- Directed by: Gloria Ui Young Kim
- Written by: Gloria Ui Young Kim
- Produced by: Sonya Di Rienzo Aeschylus Poulos
- Starring: Vicki Kim Park Hye-jin Austin Ball
- Cinematography: Dmitry Lopatin
- Edited by: Lee Walker
- Music by: Stephen Krecklo
- Production company: Hawkeye Pictures
- Release date: September 19, 2026 (AIFF);
- Running time: 105 minutes
- Country: Canada
- Languages: English Korean

= The Banquet (2026 film) =

The Banquet is a Canadian comedy-drama film, directed by Gloria Ui Young Kim and slated for release in 2026. The film stars Vicki Kim as Sunny, a burned-out advertising executive who is challenged by her mother Young-ja (Park Hye-jin) to take over the family's annual Chuseok dinner, despite barely knowing how to cook any of her mother's traditional recipes, shortly after discovering that her business and personal partner Dean (Austin Ball) is cheating on her.

The cast also includes Erniel Baez, Joy Lho, Yoseph Chang, Georgette Lee, Pamela Estrada, Soo-Ram Kim, Mark Lutz, Konstantina Mantelos and Nicole Stamp in supporting roles.

==Production==
The film was in development as early as 2008, with her initial screenplay treatment selected as a finalist in Telefilm Canada's Pitch This! competition at the 2009 Toronto International Film Festival.
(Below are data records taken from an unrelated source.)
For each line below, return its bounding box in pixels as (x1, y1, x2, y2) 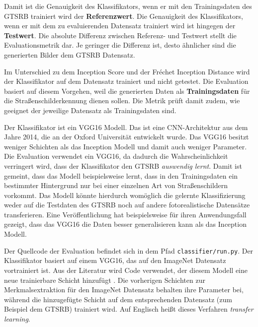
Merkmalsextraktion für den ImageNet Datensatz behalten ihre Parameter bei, (4, 284, 244, 295)
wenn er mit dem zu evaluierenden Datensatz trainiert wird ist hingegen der (4, 20, 236, 31)
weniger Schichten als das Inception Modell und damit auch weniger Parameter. (4, 141, 247, 151)
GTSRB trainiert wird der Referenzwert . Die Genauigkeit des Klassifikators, (4, 10, 243, 21)
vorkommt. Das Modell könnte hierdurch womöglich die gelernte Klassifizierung (4, 190, 246, 200)
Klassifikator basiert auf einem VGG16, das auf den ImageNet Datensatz (4, 255, 226, 265)
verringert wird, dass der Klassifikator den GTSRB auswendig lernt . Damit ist (4, 160, 242, 171)
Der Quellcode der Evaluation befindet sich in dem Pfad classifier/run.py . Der (4, 245, 254, 256)
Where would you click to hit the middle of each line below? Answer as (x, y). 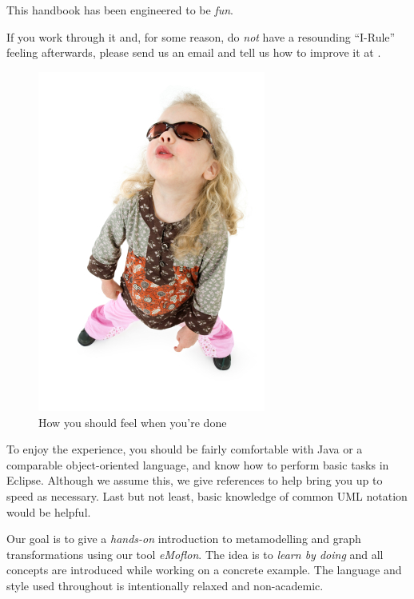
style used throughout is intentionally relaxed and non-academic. (165, 585)
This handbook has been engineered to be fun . (120, 10)
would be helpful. (49, 511)
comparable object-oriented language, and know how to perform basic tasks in (198, 464)
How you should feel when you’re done (133, 422)
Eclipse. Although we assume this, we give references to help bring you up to (195, 480)
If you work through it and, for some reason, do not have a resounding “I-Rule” (201, 36)
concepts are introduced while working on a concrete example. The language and (204, 570)
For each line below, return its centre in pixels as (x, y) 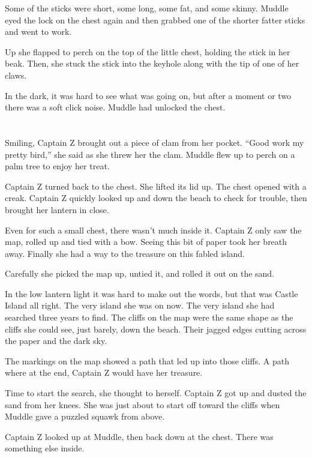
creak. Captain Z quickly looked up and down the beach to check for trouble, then (156, 198)
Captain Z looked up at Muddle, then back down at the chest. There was (139, 436)
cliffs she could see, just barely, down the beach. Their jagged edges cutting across (156, 329)
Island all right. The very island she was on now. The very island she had (140, 305)
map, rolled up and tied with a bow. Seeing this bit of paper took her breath (146, 242)
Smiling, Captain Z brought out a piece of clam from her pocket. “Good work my (154, 142)
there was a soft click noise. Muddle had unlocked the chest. (115, 107)
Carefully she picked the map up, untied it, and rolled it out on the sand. (140, 273)
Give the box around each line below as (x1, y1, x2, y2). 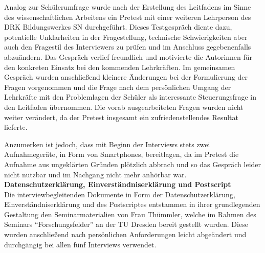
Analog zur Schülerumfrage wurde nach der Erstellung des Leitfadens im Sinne (4, 2, 251, 12)
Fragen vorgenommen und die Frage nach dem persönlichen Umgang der (4, 81, 231, 92)
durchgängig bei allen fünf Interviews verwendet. (4, 239, 157, 249)
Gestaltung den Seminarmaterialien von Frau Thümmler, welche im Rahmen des (4, 209, 256, 219)
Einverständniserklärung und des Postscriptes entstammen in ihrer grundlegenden (4, 199, 260, 210)
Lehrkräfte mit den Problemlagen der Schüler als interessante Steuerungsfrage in (4, 91, 256, 102)
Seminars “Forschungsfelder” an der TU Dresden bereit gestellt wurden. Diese (4, 219, 248, 229)
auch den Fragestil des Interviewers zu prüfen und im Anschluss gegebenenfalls (4, 41, 251, 52)

Despite this, Kim concentrated on her work in television directing over the next number of years, and made her feature directorial debut with Queen of the Morning Calm in 2019, before proceeding with The Banquet after it received a production grant from Telefilm in 2023.

==Release==
The film is slated to premiere on September 19, 2026, at the 2026 Atlantic International Film Festival, followed by a screening at the 2026 Cinéfest Sudbury International Film Festival on September 25.